Copy bit pattern: float to uint32_t

Question

Copying bit pattern of a float value into a uint32_t or vice versa (not casting them), we can copy bits byte-to-byte using std::copy or memcpy. Another way is to use reinterpret_cast as below (?):

float f = 0.5f;
uint32_t i = *reinterpret_cast<uint32_t*>(&f);

or

uint32_t i;
reinterpret_cast<float&>(i) = 10;

However there is a claim that says two reinterpret_cast used above, invokes undefined behavior. Is that true?
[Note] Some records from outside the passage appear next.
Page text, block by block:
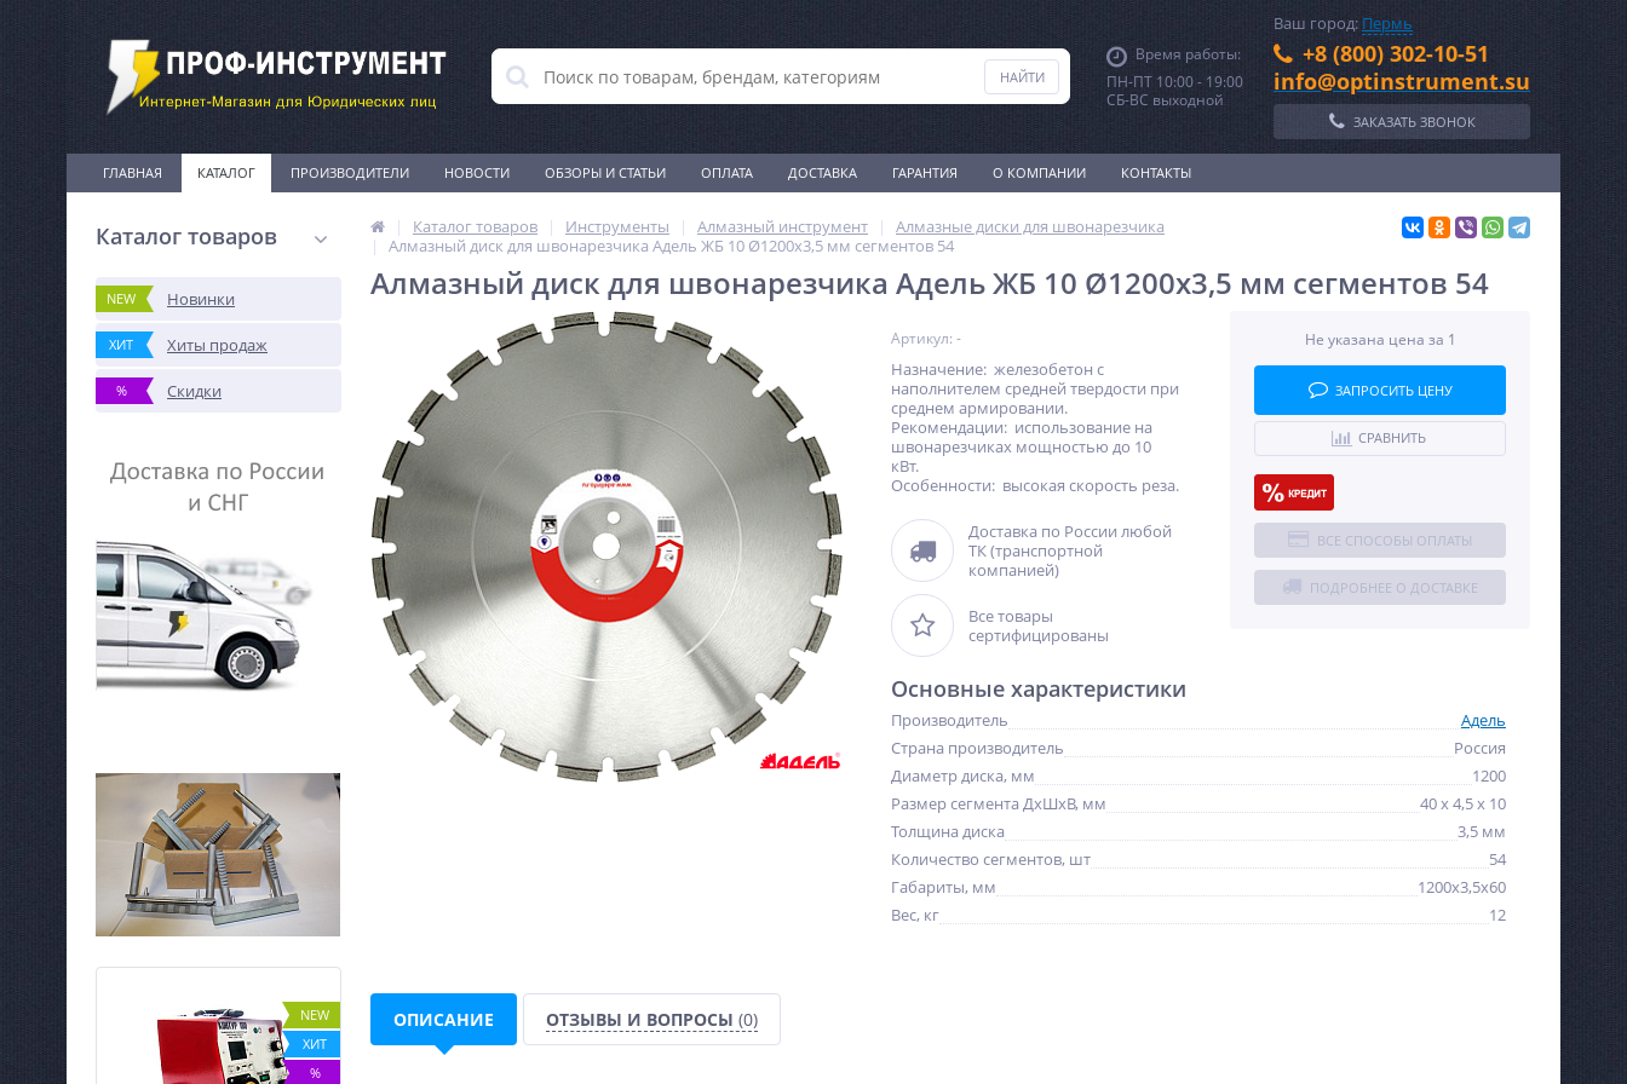
Время работы:
ПН-ПТ 10:00 - 19:00
СБ-ВС выходной
Ваш город: Пермь
+8 (800) 302-10-51
info@optinstrument.su
ЗАКАЗАТЬ ЗВОНОК
ГЛАВНАЯ КАТАЛОГ ПРОИЗВОДИТЕЛИ НОВОСТИ ОБЗОРЫ И СТАТЬИ ОПЛАТА ДОСТАВКА ГАРАНТИЯ О КОМПАНИИ КОНТАКТЫ
Каталог товаров
NEW Новинки
ХИТ Хиты продаж
% Скидки
NEW
ХИТ
%
NEW
ХИТ
Каталог товаров Инструменты Алмазный инструмент
Алмазные диски для швонарезчика
Алмазный диск для швонарезчика Адель ЖБ 10 Ø1200x3,5 мм сегментов 54
Алмазный диск для швонарезчика Адель ЖБ 10 Ø1200x3,5 мм сегментов 54
Артикул: -
Назначение: железобетон с
наполнителем средней твердости при
среднем армировании.
Рекомендации: использование на
швонарезчиках мощностью до 10
кВт.
Особенности: высокая скорость реза.
Доставка по России любой
ТК (транспортной
компанией)
Все товары
сертифицированы
Не указана цена за 1
ЗАПРОСИТЬ ЦЕНУ
СРАВНИТЬ
ВСЕ СПОСОБЫ ОПЛАТЫ
ПОДРОБНЕЕ О ДОСТАВКЕ
Основные характеристики
Производитель
Адель
Страна производитель
Россия
Диаметр диска, мм
1200
Размер сегмента ДхШхВ, мм
40 x 4,5 x 10
Толщина диска
3,5 мм
Количество сегментов, шт
54
Габариты, мм
1200х3,5х60
Вес, кг
12
ОПИСАНИЕ ОТЗЫВЫ И ВОПРОСЫ (0)

How?

Answer 1

Yes, this is undefined behaviour as it breaks the strict aliasing rule:

[basic.lval]/10: If a program attempts to access the stored value of an object through a glvalue of other than one of the following types the behavior is undefined — the dynamic type of the object,

— a cv-qualified version of the dynamic type of the object,

— a type similar (as defined in 4.4) to the dynamic type of the object,

— a type that is the signed or unsigned type corresponding to the dynamic type of the object,

— a type that is the signed or unsigned type corresponding to a cv-qualified version of the dynamic type of the object,

— an aggregate or union type that includes one of the aforementioned types among its elements or non- static data members (including, recursively, an element or non-static data member of a subaggregate or contained union),

— a type that is a (possibly cv-qualifded) base class type of the dynamic type of the object,

— a char or unsigned char type.

Since uint32_t is none of the above when trying to access an object of type float, the behaviour is undefined.